- Theatrical release poster
- Directed by: Pranava Swaroop
- Written by: Pranava Swaroop
- Produced by: Bekkam Venugopal
- Starring: Nandu; Avika Gor;
- Cinematography: Shrie Saikumaar Daara
- Edited by: Mithun Soma
- Music by: Shravan Bharadwaj
- Production company: Riya Jiya Productions
- Release date: 22 May 2026;
- Running time: 123 minutes
- Country: India
- Language: Telugu

= Ugly Story =

2026 Indian Telugu-language film

Ugly Story is 2026 Indian Telugu-language psychological thriller film written and directed by Pranava Swaroop. The film features Nandu and Avika Gor in lead roles. The film follows the story of a man who harbours a toxic, lifelong obsession for his wife.

== Cast ==
- Nandu as Karthik
- Avika Gor as Neha
- Sivaji Raja

== Release ==
Ugly Story was released theatrically on 22 May 2026. On 5 June 2026, the film was digitally released on Amazon Prime Video, JioHotstar and Aha.

== Reception ==
A critic from The Times of India rated the film 2 stars out of 5 and wrote “Ugly Story is undoubtedly committed to its premise and unafraid of difficult emotions. But while it succeeds in making viewers feel trapped inside its characters' emotional chaos, it struggles to transform that discomfort into a consistently compelling cinematic experience.”

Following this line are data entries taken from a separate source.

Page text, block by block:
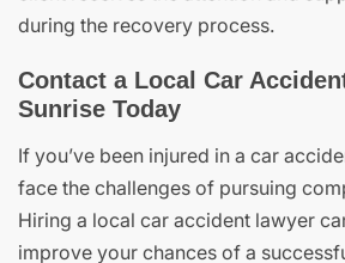
during the recovery process.
Contact a Local Car
Sunrise Today
If you’ve been injured in a car
face the challenges of pursuing
Hiring a local car accident lawyer
improve your chances of a
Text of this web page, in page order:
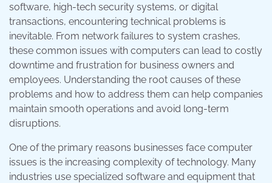
software, high-tech security systems, or digital
transactions, encountering technical problems is
inevitable. From network failures to system crashes,
these common issues with computers can lead to costly
downtime and frustration for business owners and
employees. Understanding the root causes of these
problems and how to address them can help companies
maintain smooth operations and avoid long-term
disruptions.
One of the primary reasons businesses face computer
issues is the increasing complexity of technology. Many
industries use specialized software and equipment that
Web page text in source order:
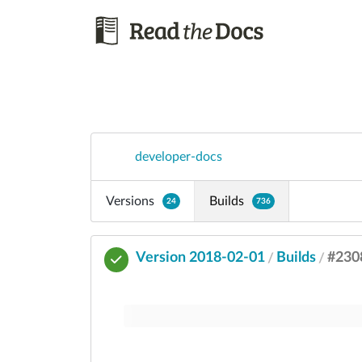
developer-docs
Versions 24 Builds 736
Version 2018-02-01 / Builds /
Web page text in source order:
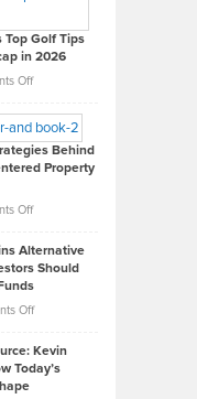
on
What
Real
Looks
Like
in
Development
Top Golf Tips
in 2026
Offon
Timlen
Offers
Top
Tips
Lower
2026
Behind
Property
Offon
Casella:
The
Tenant-
Alternative
Should
Offon
Neuman
Explains
Kevin
Today’s
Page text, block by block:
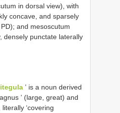
in dorsal view), with
concave, and sparsely
and mesoscutum
densely punctate laterally
ʼ is a noun derived
ʼ (large, great) and
ʻcovering
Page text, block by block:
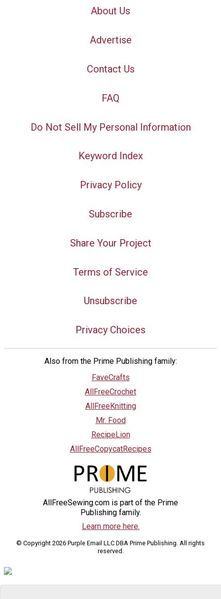
About Us
Advertise
Contact Us
FAQ
Do Not Sell My Personal Information
Keyword Index
Privacy Policy
Subscribe
Share Your Project
Terms of Service
Unsubscribe
Privacy Choices
Also from the Prime Publishing family:
FaveCrafts
AllFreeCrochet
AllFreeKnitting
Mr. Food
RecipeLion
AllFreeCopycatRecipes
AllFreeSewing.com is part of the Prime
Publishing family.
Learn more here.
© Copyright 2026 Purple Email LLC DBA Prime Publishing. All rights
reserved.
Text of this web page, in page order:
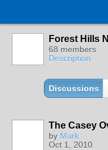
Forest Hills
68 members
Description
Discussions
The Casey
by Mark
Oct 1, 2010
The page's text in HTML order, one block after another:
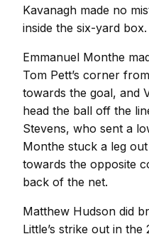
Kavanagh made no
inside the six-yard box.
Emmanuel Monthe
Tom Pett’s corner
towards the goal, and
head the ball off the
Stevens, who sent a
Monthe stuck a leg
towards the opposite
back of the net.
Matthew Hudson did
Little’s strike out in
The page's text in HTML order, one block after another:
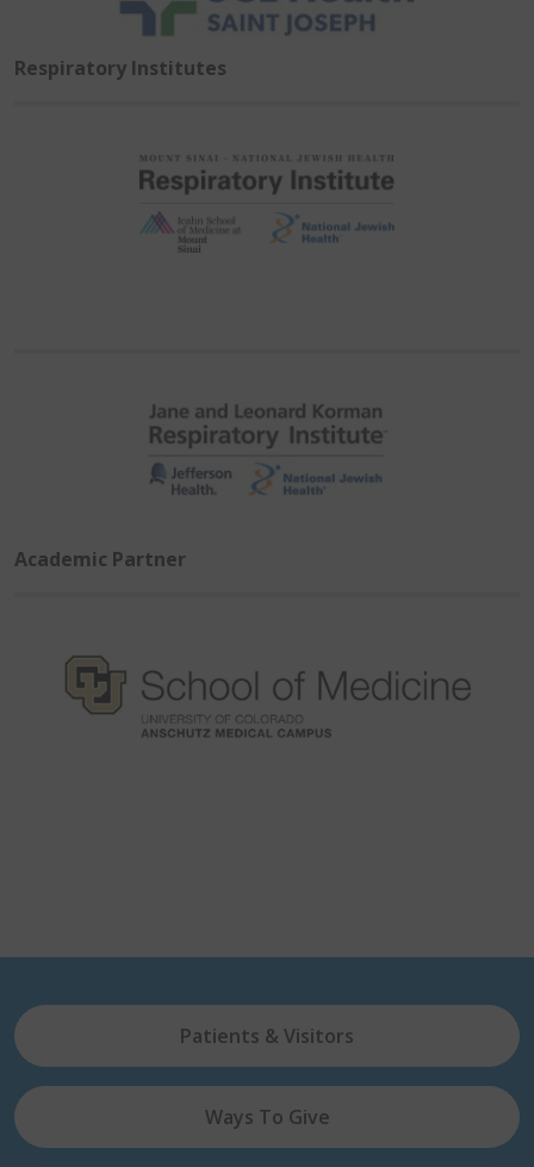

Suresh Kavirayani of Cinema Express rated the film 3 stars out of 5 and said “ Ugly Story attempts to explore a bold and psychologically intense subject. Pranav Swaroop succeeds, to an extent, in presenting an emotional drama, backed by solid performances from Shree Nandu and Avika Gor.” Yash from Deccan Reviews rated the film 3.5 stars out of 5 and said “You do not have to be a big drama buff to enjoy this film because this film is perfect for those who like drama, with unpredictable characters and strong climax payoffs.”

Satya Pulagam of ABP Desam rated the film 2.5 stars out of 5 and wrote “It is difficult for Ugly Story to please all audiences. Sensitive minds cannot see that psychosis and the hellish agony that the wife experiences.”